Royal London is setting up its first retail investment plan aimed at the IFA market.

The product, called Riley, aims to offer investors access to stockmarket gains through either active or passive investment strategies, with a variable amount of capital protection built in.

The capital protection element is provided by putting some of the investment into a fund holding protection contracts provided by Goldman Sachs.
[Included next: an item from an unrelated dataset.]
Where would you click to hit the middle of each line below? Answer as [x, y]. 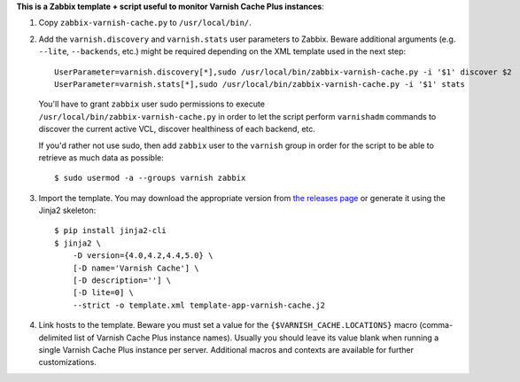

This can be raised or lowered at any time and used to lock in stockmarket gains.

The growth will come from the portion allocated to either a FTSE 350 tracker fund, managed by Royal London Asset Management, or the active FTSE 350 managed fund, which will be outsourced to Schroders fund manager Andy Simpson, or a split between the two.

The product also offers regular withdrawals.

Royal London head of marketing development Roger Edwards says the product was three years in development.

He says: “It is likely to suit people who have a reasonable sum of money in a bank or building society account and who are looking for the potential of better returns by getting at the stockmarket while controlling the risk at a level they are comfortable with.”

However, the product’s charging structure has come under fire. It has a 6.75 per cent initial charge or alternatively 0.125 per cent paid every month for five years. The insured element costs 1 per cent of gross fund value while the tracker charges 1 per cent annually and the managed fund 1.3 per cent.

Hargreaves Lansdown invest-ment manager Ben Yearsley says: “It looks expensive and complicated. If you want protection, you can put money in cash and not be charged for it.”